Monday, November 01, 2004

The Odyssey--22 or Dr. Atkins Never Ran a Marathon

Again, this is simply a really, really looooong distance to run. I can't think of anything else I do for 3-1/2 hours consecutively that wouldn't drive me insane, except maybe cycling.

At this point in the game, I see the wisdom of these long runs purely as a form of dress rehearsal. I am learning each and every time the distance grows longer.

This time it was all about carbohydrates. How did carbs become such a dirty word? Now I don't know this for sure, but I feel very confident in saying that Dr. Atkins could not have been on his own diet and trained for a marathon at the same time!

It was a GORGEOUS fall day yesterday, and with the time change, I had gotten a ton of sleep the night before. I was cruising for the first 17 miles and actually feeling GOOD. And then...I hit the wall. Now mind you, I had been drinking plenty of water and had fueled up with a gel before the run and then 2 more during. But at mile 18, I was literally running on empty. There was simply no fuel left in my stomach.

The last 4 miles became a mental war between the nearly overwhelming urge to quit and the sheer stubbornness of will to finish the distance. At one point, with 3/4ths of a mile left to go, I had to talk myself into it by stopping for a long drink of water and then saying, OK, just 400 meters more and then I can give up, and then, just another 200 meters, and on and on until I had covered the entire distance.

What went wrong? I realized that I had eaten mostly protein for dinner the night before and just a bit of carbs. Please don't think I'm on a diet. (Frankly, the whole Atkins thing makes me nuts.) It's just how it worked out according to what food was in the house.

I have learned a great lesson from this experience. My brother and I will definitely carbo-load on December 11th. I am thankful that I didn't wait to find this out on the marathon day. Ouch! That wouldn't be pretty. Not to say that I am home free yet, but at least I can scratch one more thing off the list of uncertainties.

Studies Show...Cold Tempertures & Productivity

Now a good reason to justify turning up the heat!
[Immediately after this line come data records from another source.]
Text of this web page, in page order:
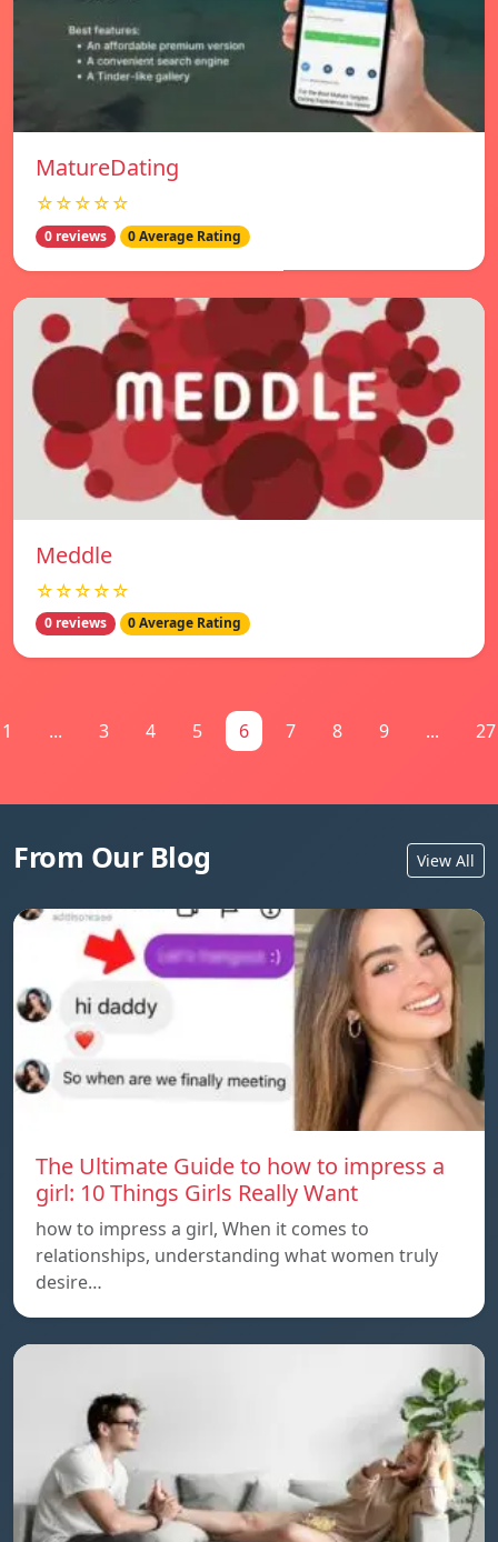
MatureDating
☆☆☆☆☆
0 reviews 0 Average Rating
Meddle
☆☆☆☆☆
0 reviews 0 Average Rating
1 ... 3 4 5 6 7 8 9 ... 27
From Our Blog View All
The Ultimate Guide to how to impress a
girl: 10 Things Girls Really Want
how to impress a girl, When it comes to
relationships, understanding what women truly
desire…

In a small study conducted by Cornell University researchers at a large insurance company, huge productivity increases occurred when the office temperature was increased from 68 to 77 degrees. Output jumped 150% while errors dropped by 44%. Head researcher, Alan Hedge, commented "When people start feeling chilly, they get distracted, their body and mental processes slow down, and as their hands get cold, they lose some dexterity."

Don't let the Cold Miser in your office argue with you about pennies saved as winter approaches.